The records below are to be transcribed exactly from their first line to the line that has "function. For other", inclusive, with every picture omitted.

─── Data for this exercise ───

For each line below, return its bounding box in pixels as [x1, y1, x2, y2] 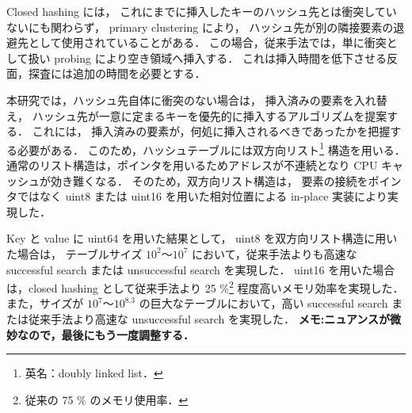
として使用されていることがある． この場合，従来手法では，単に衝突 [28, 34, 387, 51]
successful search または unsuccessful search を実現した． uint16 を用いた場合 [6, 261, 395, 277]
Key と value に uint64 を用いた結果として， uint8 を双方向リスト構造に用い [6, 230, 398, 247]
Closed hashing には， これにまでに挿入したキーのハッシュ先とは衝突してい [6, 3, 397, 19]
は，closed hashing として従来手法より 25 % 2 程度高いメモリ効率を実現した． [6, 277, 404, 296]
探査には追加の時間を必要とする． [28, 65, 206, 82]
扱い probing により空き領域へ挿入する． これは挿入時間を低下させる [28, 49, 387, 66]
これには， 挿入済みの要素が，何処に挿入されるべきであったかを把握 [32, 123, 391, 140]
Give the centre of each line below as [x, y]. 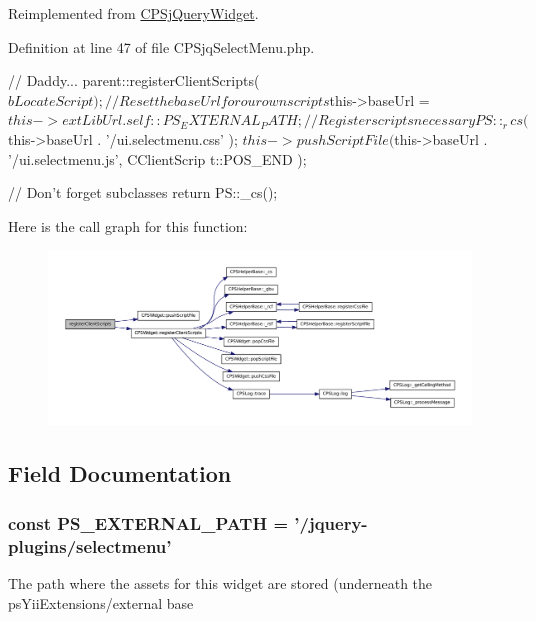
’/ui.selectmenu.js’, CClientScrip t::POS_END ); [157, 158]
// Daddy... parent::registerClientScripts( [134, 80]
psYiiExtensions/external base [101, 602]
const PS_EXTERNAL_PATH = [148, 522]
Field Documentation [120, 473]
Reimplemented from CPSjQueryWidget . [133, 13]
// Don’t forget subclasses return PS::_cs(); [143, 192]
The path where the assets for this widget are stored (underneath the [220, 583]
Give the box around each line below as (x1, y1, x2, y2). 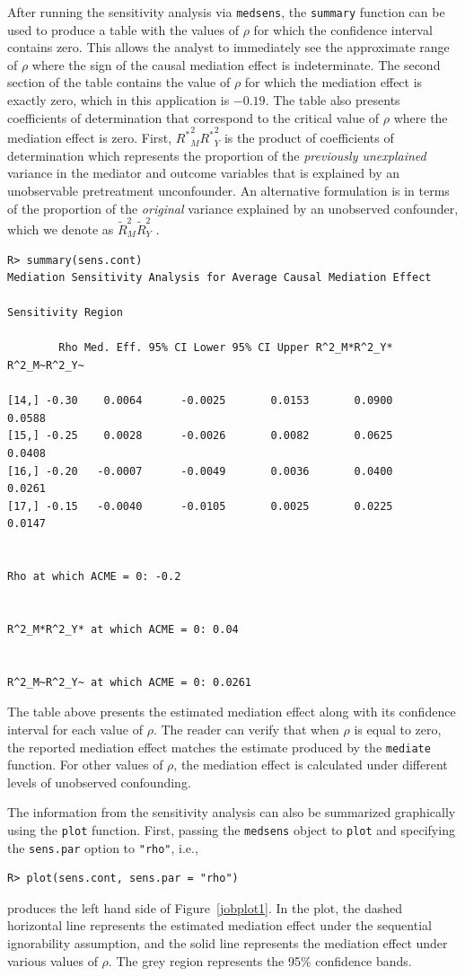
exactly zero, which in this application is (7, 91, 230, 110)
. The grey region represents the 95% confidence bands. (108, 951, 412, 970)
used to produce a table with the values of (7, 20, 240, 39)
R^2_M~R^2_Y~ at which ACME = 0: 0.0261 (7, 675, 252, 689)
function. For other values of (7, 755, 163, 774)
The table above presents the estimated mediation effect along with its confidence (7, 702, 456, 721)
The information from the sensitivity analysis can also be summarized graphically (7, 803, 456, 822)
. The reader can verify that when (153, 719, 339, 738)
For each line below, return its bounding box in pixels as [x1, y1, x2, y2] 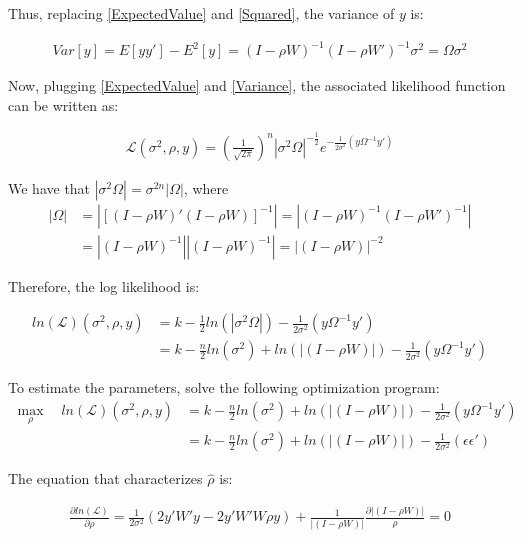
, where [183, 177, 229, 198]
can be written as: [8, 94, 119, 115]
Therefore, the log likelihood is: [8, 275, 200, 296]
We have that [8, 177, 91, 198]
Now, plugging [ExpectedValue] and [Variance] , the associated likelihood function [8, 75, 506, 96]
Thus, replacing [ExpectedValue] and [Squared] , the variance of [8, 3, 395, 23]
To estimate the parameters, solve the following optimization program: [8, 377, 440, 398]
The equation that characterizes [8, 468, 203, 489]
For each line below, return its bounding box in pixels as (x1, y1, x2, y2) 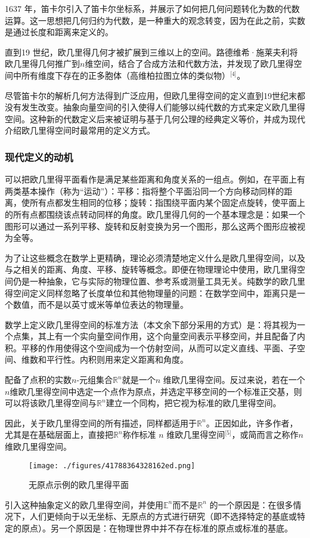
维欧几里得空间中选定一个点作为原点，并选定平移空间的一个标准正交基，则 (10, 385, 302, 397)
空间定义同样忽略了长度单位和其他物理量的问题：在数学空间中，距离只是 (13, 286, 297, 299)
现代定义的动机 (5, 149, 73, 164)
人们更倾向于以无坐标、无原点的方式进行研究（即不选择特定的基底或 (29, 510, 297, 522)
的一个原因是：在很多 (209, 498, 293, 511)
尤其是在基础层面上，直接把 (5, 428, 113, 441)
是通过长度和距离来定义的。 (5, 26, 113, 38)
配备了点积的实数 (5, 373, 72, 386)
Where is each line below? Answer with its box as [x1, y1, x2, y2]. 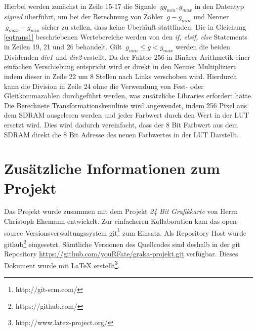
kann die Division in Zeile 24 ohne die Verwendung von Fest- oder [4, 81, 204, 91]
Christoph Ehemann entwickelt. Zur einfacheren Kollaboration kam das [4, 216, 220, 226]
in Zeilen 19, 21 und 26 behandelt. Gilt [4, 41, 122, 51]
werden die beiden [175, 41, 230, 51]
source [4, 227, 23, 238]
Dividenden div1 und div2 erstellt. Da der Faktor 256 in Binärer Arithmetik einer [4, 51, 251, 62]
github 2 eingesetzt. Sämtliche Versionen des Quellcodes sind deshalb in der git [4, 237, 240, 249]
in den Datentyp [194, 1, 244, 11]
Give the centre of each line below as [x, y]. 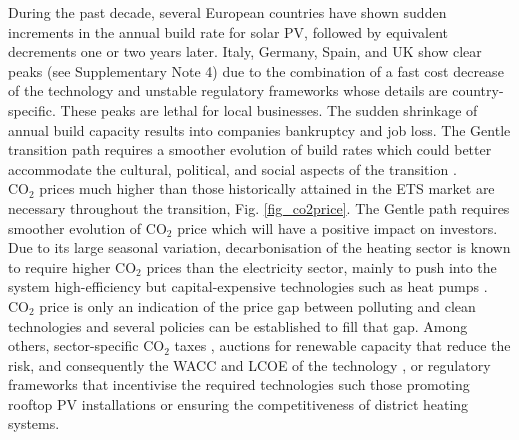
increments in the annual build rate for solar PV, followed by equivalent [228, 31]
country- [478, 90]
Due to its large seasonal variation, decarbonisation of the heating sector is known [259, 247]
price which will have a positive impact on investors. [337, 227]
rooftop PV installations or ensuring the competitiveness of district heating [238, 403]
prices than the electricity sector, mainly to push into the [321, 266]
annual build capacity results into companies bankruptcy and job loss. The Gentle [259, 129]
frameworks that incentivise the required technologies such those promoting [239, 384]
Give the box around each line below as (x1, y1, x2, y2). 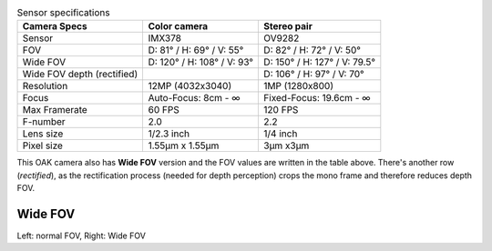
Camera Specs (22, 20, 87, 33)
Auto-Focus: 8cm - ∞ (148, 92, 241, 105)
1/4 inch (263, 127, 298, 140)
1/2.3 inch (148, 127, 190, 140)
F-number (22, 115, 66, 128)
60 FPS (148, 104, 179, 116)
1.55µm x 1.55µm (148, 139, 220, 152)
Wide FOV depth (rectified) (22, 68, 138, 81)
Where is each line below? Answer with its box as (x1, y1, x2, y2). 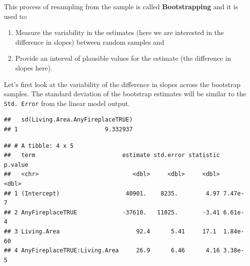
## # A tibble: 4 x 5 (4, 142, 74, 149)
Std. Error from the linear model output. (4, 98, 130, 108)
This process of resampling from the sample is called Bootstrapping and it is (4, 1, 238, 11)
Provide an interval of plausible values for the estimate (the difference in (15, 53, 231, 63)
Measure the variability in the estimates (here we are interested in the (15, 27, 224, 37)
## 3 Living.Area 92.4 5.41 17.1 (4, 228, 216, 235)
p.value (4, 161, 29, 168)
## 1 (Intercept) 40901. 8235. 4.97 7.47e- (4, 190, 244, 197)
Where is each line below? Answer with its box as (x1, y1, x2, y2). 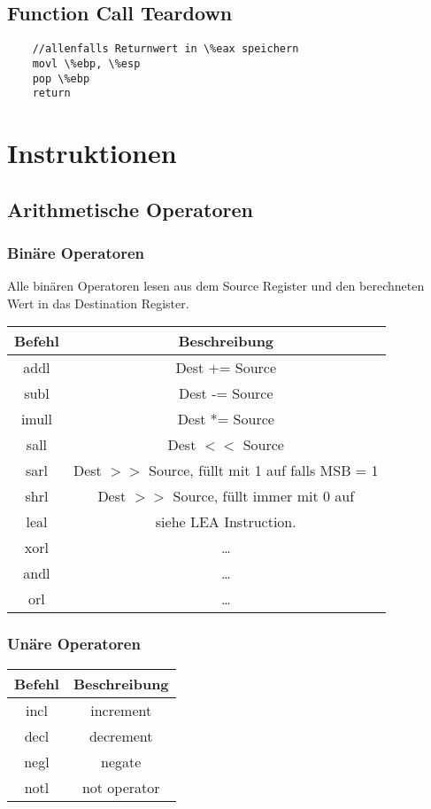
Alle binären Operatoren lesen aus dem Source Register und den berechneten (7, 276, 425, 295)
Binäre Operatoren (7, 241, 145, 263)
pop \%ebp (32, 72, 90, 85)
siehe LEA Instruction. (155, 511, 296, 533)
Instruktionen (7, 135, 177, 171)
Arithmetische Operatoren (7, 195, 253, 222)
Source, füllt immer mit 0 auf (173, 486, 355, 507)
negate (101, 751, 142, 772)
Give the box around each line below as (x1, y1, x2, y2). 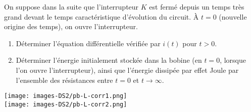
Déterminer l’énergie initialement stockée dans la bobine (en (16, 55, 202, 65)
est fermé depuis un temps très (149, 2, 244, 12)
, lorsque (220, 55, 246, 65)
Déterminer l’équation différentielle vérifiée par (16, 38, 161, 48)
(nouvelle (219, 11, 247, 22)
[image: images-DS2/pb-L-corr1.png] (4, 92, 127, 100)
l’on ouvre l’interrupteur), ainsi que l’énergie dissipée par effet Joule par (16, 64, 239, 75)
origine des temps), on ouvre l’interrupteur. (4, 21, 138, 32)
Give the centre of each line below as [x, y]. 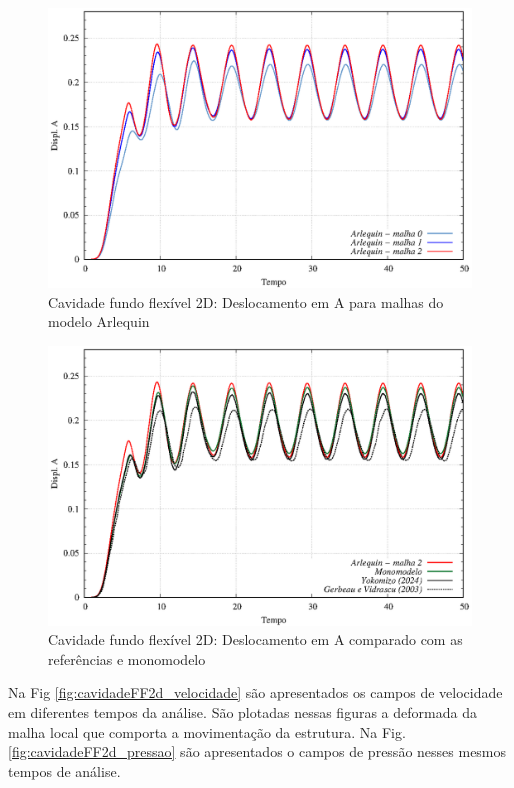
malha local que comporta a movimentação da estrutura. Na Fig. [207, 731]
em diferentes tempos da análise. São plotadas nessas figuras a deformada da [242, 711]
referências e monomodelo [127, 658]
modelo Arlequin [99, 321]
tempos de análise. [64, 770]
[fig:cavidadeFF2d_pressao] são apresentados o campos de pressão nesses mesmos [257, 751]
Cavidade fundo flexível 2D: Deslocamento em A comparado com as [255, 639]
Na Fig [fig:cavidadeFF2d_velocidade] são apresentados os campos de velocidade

───

(Task output)
For each line below, return its bounding box in pixels as [x1, y1, x2, y2] 
として使用されていることがある． この場合，従来手法では，単に衝突 [28, 34, 387, 51]
successful search または unsuccessful search を実現した． uint16 を用いた場合 [6, 261, 395, 277]
Key と value に uint64 を用いた結果として， uint8 を双方向リスト構造に用い [6, 230, 398, 247]
Closed hashing には， これにまでに挿入したキーのハッシュ先とは衝突してい [6, 3, 397, 19]
は，closed hashing として従来手法より 25 % 2 程度高いメモリ効率を実現した． [6, 277, 404, 296]
探査には追加の時間を必要とする． [28, 65, 206, 82]
扱い probing により空き領域へ挿入する． これは挿入時間を低下させる [28, 49, 387, 66]
これには， 挿入済みの要素が，何処に挿入されるべきであったかを把握 [32, 123, 391, 140]
Give the centre of each line below as [x, y]. 
’/ui.selectmenu.js’, CClientScrip t::POS_END ); [157, 158]
// Daddy... parent::registerClientScripts( [134, 80]
psYiiExtensions/external base [101, 602]
const PS_EXTERNAL_PATH = [148, 522]
Field Documentation [120, 473]
Reimplemented from CPSjQueryWidget . [133, 13]
// Don’t forget subclasses return PS::_cs(); [143, 192]
The path where the assets for this widget are stored (underneath the [220, 583]
Give the box around each line below as (x1, y1, x2, y2). 
exactly zero, which in this application is (7, 91, 230, 110)
. The grey region represents the 95% confidence bands. (108, 951, 412, 970)
used to produce a table with the values of (7, 20, 240, 39)
R^2_M~R^2_Y~ at which ACME = 0: 0.0261 (7, 675, 252, 689)
function. For other values of (7, 755, 163, 774)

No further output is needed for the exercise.